CAPÍTULO 8
Quando Kelly fez dez anos, Ethel pô-la a trabalhar na pensão. Kelly levantava-se todas as manhãs às cinco para limpar as sanitas, esfregar o chão da cozinha e ajudar a preparar o pequeno almoço dos hóspedes. Depois da escola, lavava a roupa, lavava o chão, limpava o pó e ajudava no jantar. A sua vida começou a ser uma horrorosa e frustrante rotina.
Ansiava por ajudar a mãe, na expectativa de um elogio. Nunca o ouviu. A mãe estava demasiado preocupada com os hóspedes para prestar atenção à filha.

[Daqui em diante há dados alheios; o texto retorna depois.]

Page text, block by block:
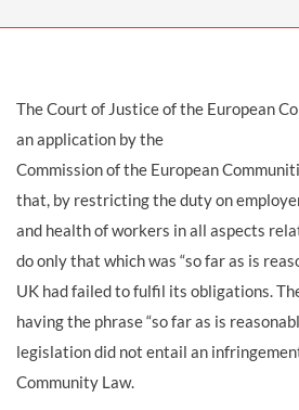
The Court of Justice of the European
an application by the
Commission of the European
that, by restricting the duty on
and health of workers in all aspects
do only that which was “so far as is
UK had failed to fulfil its obligations.
having the phrase “so far as is
legislation did not entail an
Community Law.
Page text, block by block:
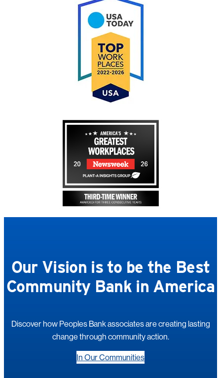
Our Vision is to be the Best
Community Bank in America
Discover how Peoples Bank associates are creating lasting
change through community action.
In Our Communities
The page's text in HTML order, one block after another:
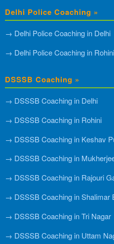
Delhi Police Coaching »
→ Delhi Police Coaching in Delhi
→ Delhi Police Coaching in Rohini
DSSSB Coaching »
→ DSSSB Coaching in Delhi
→ DSSSB Coaching in Rohini
→ DSSSB Coaching in Keshav
→ DSSSB Coaching in
→ DSSSB Coaching in Rajouri
→ DSSSB Coaching in Shalimar
→ DSSSB Coaching in Tri Nagar
→ DSSSB Coaching in Uttam
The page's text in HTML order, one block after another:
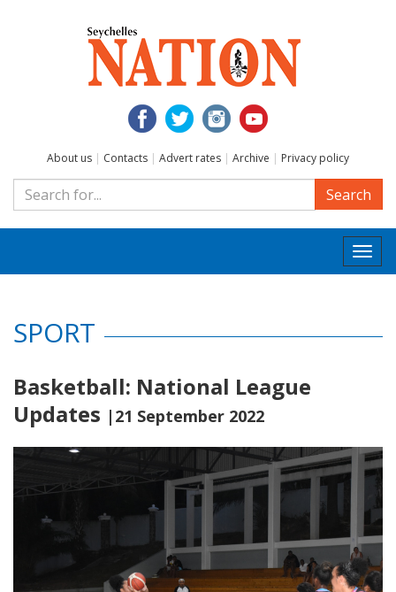
About us | Contacts | Advert rates | Archive | Privacy policy
Search
SPORT
Basketball: National League
Updates |21 September 2022
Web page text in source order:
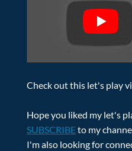
Check out this let's play
Hope you liked my let's
SUBSCRIBEto my
I'm also looking for
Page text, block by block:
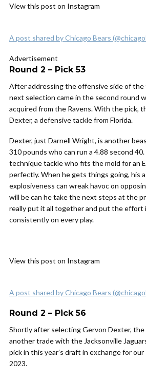
View this post on Instagram
A post shared by Chicago Bears
Advertisement
Round 2 – Pick 53
After addressing the offensive side of
next selection came in the second round
acquired from the Ravens. With the pick,
Dexter, a defensive tackle from Florida.
Dexter, just Darnell Wright, is another
310 pounds who can run a 4.88 second 40.
technique tackle who fits the mold for an
perfectly. When he gets things going, his
explosiveness can wreak havoc on
will be can he take the next steps at the
really put it all together and put the effort
consistently on every play.
View this post on Instagram
A post shared by Chicago Bears
Round 2 – Pick 56
Shortly after selecting Gervon Dexter, the
another trade with the Jacksonville
pick in this year’s draft in exchange for
2023.
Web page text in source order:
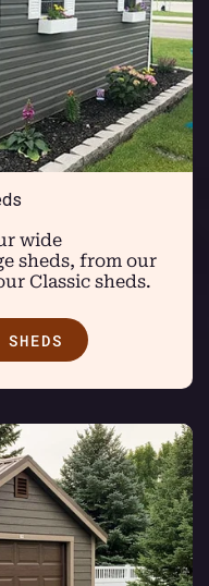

Quando Kelly era muito nova, um hóspede simpático lera-lhe Alice no País das Maravilhas e Kelly ficou fascinada pela forma como Alice conseguiu fugir por uma toca mágica de coelho. É disso que eu preciso, pensou Kelly. Uma forma de escapar. Não posso passar o resto dos meus dias a limpar sanitas, a lavar chãos e a limpar a porcaria de desconhecidos.
E um dia Kelly encontrou a sua mágica toca de coelho. Era a sua imaginação, pela qual conseguia ir onde muito bem lhe apetecia. E imaginou toda uma outra vida para si...
Ela tinha um pai, e o pai e a mãe eram da mesma cor. Nunca se zangavam nem nunca gritavam com ela. Viviam todos numa casa maravilhosa. O pai e a mãe amavam-na. O pai e a mãe amavam-na.
O pai e a mãe amavam-na...
Quando Kelly fez catorze anos, a mãe casou-se com um dos hóspedes, um empregado de bar chamado Dan Berke, um homem carrancudo de meia idade que era um pessimista quanto a tudo. Fosse o que fosse que Kelly fizesse, nunca nada lhe agradava.
- O jantar está uma porcaria...
- A cor desse vestido não te fica bem...
- A persiana do quarto continua partida.
- Não acabaste de limpar as casas de banho...
O padrasto de Kelly tinha um problema de alcoolismo. A parede que separava o seu quarto do quarto da mãe e do padrasto era muito fina e, noite após noite, Kelly ouvia o som de pancadas e de gritos. De manhã, Ethel aparecia com pesada maquilagem mas que não era suficiente para ocultar os golpes e as nódoas negras.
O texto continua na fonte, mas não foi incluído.